DALL’ALTRA PARTE DELLA STRADA

La strada è affollata, i negozi aperti, una giornata di festa, dove il tempo a disposizione finalmente  non è tiranno, non corrode la possibilità di camminare lentamente, consentendo agli occhi di vedere ciò che accade intorno.

Il marciapiede non è di quelli stretti, possono transitarci comodamente tre pedoni, una coppietta mano nella mano è costretta a fermarsi, innanzi a loro c’è un capannello di ragazzi che sbarra il passo, parlottano e ridacchiano, mani in tasca e gambe larghe.

I due giovani chiedono sottovoce di potere passare, educatamente interrogano il gruppetto dei nuovi “frontalieri”, ma questi persistono a comandare alle orecchie di non udire, al corpo di informare quelli dietro del pericolo incombente.

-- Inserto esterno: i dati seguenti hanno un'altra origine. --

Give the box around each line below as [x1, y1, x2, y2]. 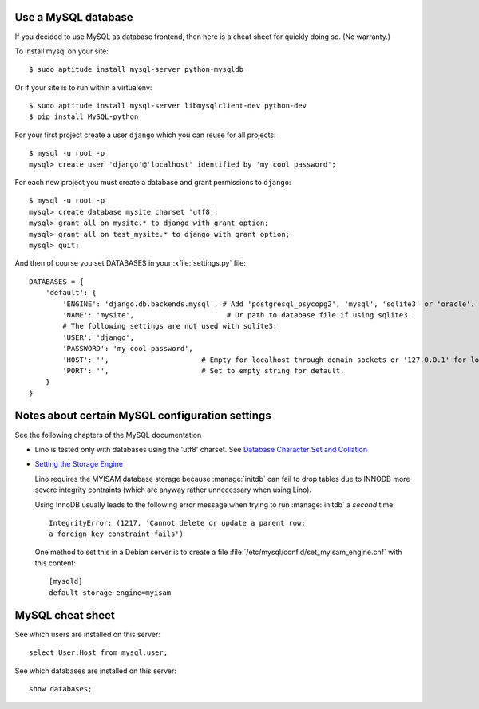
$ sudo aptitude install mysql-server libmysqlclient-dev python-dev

Dall’altra parte della strada osservo la scena, la coppia retrocede qualche passo, stralunata si guarda intorno, poi riprova a superare l’ostacolo, ma non resta che la ritirata strategica, la fuga come  salvezza al famigerato diverbio che potrebbe fare male.

E’ un film già visto troppe volte, potrebbero sembrare accadimenti di poco conto, ereditati dalla diseducazione e indifferenza.

Ma alcune cose destano attenzione, proprio perché è  andata bene e non è successo nulla.

I deliranti, espressione di umanità nord sahariana, sono ancora là, a  contemplare la forma di razzismo ribaltato, che ben disegna il filo spinato di certe periferie mentali.

La trasgressione, la devianza, la criminalità, sono componenti significative che stracciano il vissuto di una persona, fino a costringerla a rimanere all’angolo della propria disumanità.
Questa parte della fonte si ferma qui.